[llvm] [LowerMemIntrinsics][NFC] Use Align in TTI::getMemcpyLoopLoweringType (PR #100984)
Fabian Ritter via llvm-commits
llvm-commits at lists.llvm.org
Mon Jul 29 01:24:02 PDT 2024
https://github.com/ritter-x2a created https://github.com/llvm/llvm-project/pull/100984
...and also in TTI::getMemcpyLoopResidualLoweringType.
>From a9a9c2ebe5f76821e6f8949e67e615afa345c332 Mon Sep 17 00:00:00 2001
From: Fabian Ritter <fabian.ritter at amd.com>
Date: Mon, 29 Jul 2024 04:17:17 -0400
Subject: [PATCH] [LowerMemIntrinsics][NFC] Use Align in
TTI::getMemcpyLoopLoweringType
...and also in TTI::getMemcpyLoopResidualLoweringType.
---
.../llvm/Analysis/TargetTransformInfo.h | 12 ++++-----
.../llvm/Analysis/TargetTransformInfoImpl.h | 4 +--
llvm/lib/Analysis/TargetTransformInfo.cpp | 4 +--
.../AMDGPU/AMDGPUTargetTransformInfo.cpp | 12 ++++-----
.../Target/AMDGPU/AMDGPUTargetTransformInfo.h | 11 ++++----
.../Transforms/Utils/LowerMemIntrinsics.cpp | 26 +++++++++----------
6 files changed, 34 insertions(+), 35 deletions(-)
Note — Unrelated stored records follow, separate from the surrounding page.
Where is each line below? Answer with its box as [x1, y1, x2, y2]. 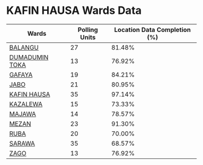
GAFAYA [9, 70, 33, 79]
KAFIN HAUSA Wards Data [6, 4, 142, 18]
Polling [77, 25, 98, 34]
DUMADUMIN [9, 53, 49, 61]
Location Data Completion [114, 25, 192, 34]
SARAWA [9, 139, 35, 147]
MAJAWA [9, 109, 36, 118]
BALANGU [9, 43, 39, 51]
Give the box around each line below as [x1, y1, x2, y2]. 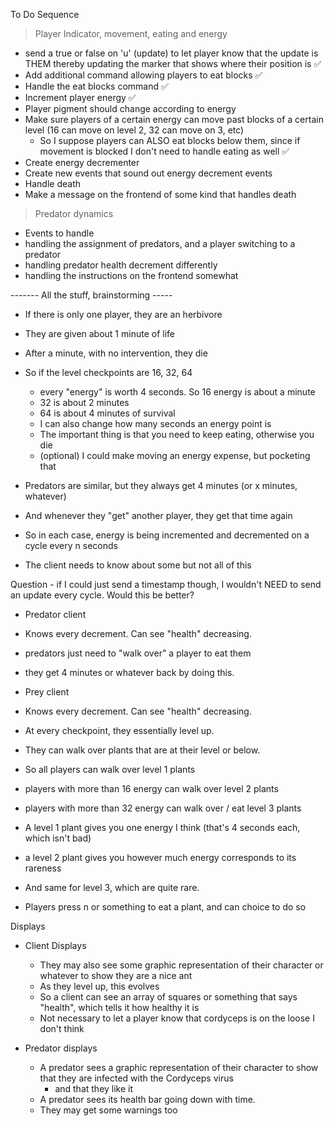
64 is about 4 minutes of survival [39, 407, 176, 419]
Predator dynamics [34, 208, 114, 219]
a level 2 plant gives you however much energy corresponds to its [24, 852, 297, 863]
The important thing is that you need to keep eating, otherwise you [39, 429, 315, 440]
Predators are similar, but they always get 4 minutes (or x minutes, [24, 480, 298, 491]
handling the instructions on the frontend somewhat [24, 270, 239, 281]
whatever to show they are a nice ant [39, 970, 193, 981]
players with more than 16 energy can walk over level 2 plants [24, 783, 279, 794]
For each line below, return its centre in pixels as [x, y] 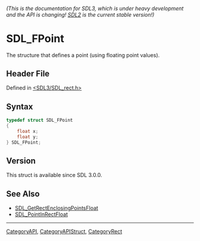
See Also [23, 194]
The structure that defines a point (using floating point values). [83, 55]
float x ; [28, 131]
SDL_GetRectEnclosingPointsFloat [56, 208]
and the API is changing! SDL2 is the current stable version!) [80, 14]
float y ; [28, 137]
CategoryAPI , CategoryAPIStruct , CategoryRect [64, 232]
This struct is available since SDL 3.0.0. [54, 175]
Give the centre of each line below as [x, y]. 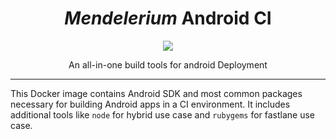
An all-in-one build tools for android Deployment [168, 64]
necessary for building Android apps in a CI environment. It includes [150, 104]
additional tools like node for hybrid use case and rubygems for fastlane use [163, 114]
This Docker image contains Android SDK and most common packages [156, 93]
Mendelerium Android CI [168, 18]
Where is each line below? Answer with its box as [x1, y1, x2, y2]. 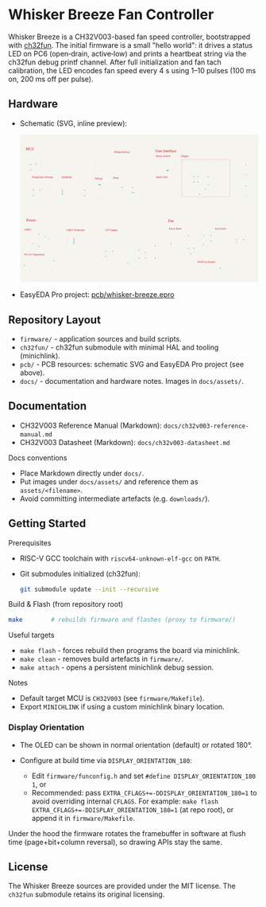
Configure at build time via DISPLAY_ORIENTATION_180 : [19, 755, 192, 765]
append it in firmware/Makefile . [31, 813, 135, 823]
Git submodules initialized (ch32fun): [19, 569, 141, 578]
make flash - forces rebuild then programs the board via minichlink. [19, 646, 241, 655]
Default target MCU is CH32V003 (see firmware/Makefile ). [19, 694, 205, 703]
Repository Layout [8, 313, 102, 326]
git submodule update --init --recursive [19, 585, 160, 593]
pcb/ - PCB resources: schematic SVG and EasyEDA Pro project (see [19, 359, 245, 369]
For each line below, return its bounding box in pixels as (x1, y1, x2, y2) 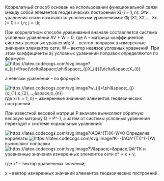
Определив (126, 130, 150, 136)
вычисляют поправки (5, 141, 50, 147)
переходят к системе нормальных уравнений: (5, 121, 102, 126)
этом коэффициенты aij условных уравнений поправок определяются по (5, 50, 159, 56)
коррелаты (5, 135, 28, 141)
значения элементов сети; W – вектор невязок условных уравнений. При (5, 45, 160, 51)
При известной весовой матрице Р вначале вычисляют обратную (5, 110, 144, 116)
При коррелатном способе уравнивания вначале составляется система (5, 30, 157, 35)
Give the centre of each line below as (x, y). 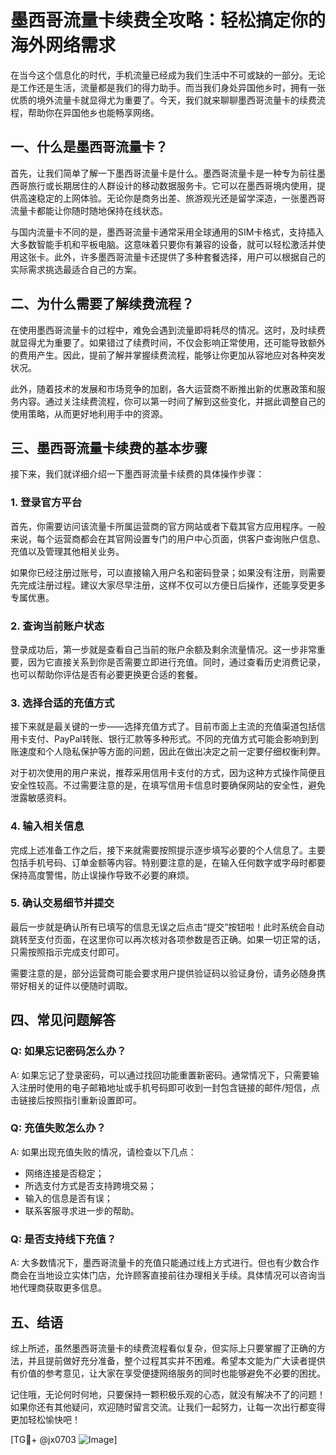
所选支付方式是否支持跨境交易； (90, 1185)
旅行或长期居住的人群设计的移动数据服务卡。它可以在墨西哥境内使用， (172, 185)
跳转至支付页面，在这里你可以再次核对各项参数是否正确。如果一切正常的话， (168, 939)
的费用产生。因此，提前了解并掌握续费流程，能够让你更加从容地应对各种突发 (168, 355)
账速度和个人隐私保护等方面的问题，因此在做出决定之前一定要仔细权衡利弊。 (168, 752)
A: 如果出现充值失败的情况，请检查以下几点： (103, 1152)
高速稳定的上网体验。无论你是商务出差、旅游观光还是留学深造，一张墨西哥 (172, 198)
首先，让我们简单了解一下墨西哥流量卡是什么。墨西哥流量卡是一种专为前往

diff --git a/llvm/include/llvm/Analysis/TargetTransformInfo.h b/llvm/include/llvm/Analysis/TargetTransformInfo.h
index 2411b2b31d293..38e8b9da21397 100644
--- a/llvm/include/llvm/Analysis/TargetTransformInfo.h
+++ b/llvm/include/llvm/Analysis/TargetTransformInfo.h
@@ -1587,7 +1587,7 @@ class TargetTransformInfo {
/// \returns The type to use in a loop expansion of a memcpy call.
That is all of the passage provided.